What you have to do :: Retype the records exactly, with nothing added or dropped.

Provided data ::
======
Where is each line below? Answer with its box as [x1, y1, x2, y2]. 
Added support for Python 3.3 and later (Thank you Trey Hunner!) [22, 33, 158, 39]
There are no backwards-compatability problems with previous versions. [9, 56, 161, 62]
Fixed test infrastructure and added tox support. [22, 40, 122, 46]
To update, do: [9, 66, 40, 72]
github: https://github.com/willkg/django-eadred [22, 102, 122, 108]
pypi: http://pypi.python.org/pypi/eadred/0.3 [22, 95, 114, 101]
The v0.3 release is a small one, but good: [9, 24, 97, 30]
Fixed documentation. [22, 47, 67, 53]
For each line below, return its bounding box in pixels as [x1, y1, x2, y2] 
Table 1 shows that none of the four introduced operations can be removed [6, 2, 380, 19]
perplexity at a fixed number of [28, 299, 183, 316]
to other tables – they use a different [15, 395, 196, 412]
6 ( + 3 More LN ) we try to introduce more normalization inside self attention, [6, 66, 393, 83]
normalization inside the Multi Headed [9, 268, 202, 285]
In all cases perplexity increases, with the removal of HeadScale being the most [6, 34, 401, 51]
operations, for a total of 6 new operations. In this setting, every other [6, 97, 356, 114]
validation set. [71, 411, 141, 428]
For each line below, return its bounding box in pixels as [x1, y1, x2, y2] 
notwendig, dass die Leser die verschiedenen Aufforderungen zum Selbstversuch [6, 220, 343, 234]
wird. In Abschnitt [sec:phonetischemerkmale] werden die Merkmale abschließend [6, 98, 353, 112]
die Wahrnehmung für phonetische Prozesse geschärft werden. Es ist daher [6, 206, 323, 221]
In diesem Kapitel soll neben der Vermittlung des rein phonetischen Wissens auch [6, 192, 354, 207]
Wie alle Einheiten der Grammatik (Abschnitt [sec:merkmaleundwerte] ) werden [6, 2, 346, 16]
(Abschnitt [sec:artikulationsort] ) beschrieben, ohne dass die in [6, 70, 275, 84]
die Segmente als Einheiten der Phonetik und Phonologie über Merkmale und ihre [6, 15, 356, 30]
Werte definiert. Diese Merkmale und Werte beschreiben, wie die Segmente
======
Exercise answer ::
Where is each line below? Answer with its box as [x1, y1, x2, y2]. 
Added support for Python 3.3 and later (Thank you Trey Hunner!) [22, 33, 158, 39]
There are no backwards-compatability problems with previous versions. [9, 56, 161, 62]
Fixed test infrastructure and added tox support. [22, 40, 122, 46]
To update, do: [9, 66, 40, 72]
github: https://github.com/willkg/django-eadred [22, 102, 122, 108]
pypi: http://pypi.python.org/pypi/eadred/0.3 [22, 95, 114, 101]
The v0.3 release is a small one, but good: [9, 24, 97, 30]
Fixed documentation. [22, 47, 67, 53]
For each line below, return its bounding box in pixels as [x1, y1, x2, y2] 
Table 1 shows that none of the four introduced operations can be removed [6, 2, 380, 19]
perplexity at a fixed number of [28, 299, 183, 316]
to other tables – they use a different [15, 395, 196, 412]
6 ( + 3 More LN ) we try to introduce more normalization inside self attention, [6, 66, 393, 83]
normalization inside the Multi Headed [9, 268, 202, 285]
In all cases perplexity increases, with the removal of HeadScale being the most [6, 34, 401, 51]
operations, for a total of 6 new operations. In this setting, every other [6, 97, 356, 114]
validation set. [71, 411, 141, 428]
For each line below, return its bounding box in pixels as [x1, y1, x2, y2] 
notwendig, dass die Leser die verschiedenen Aufforderungen zum Selbstversuch [6, 220, 343, 234]
wird. In Abschnitt [sec:phonetischemerkmale] werden die Merkmale abschließend [6, 98, 353, 112]
die Wahrnehmung für phonetische Prozesse geschärft werden. Es ist daher [6, 206, 323, 221]
In diesem Kapitel soll neben der Vermittlung des rein phonetischen Wissens auch [6, 192, 354, 207]
Wie alle Einheiten der Grammatik (Abschnitt [sec:merkmaleundwerte] ) werden [6, 2, 346, 16]
(Abschnitt [sec:artikulationsort] ) beschrieben, ohne dass die in [6, 70, 275, 84]
die Segmente als Einheiten der Phonetik und Phonologie über Merkmale und ihre [6, 15, 356, 30]
Werte definiert. Diese Merkmale und Werte beschreiben, wie die Segmente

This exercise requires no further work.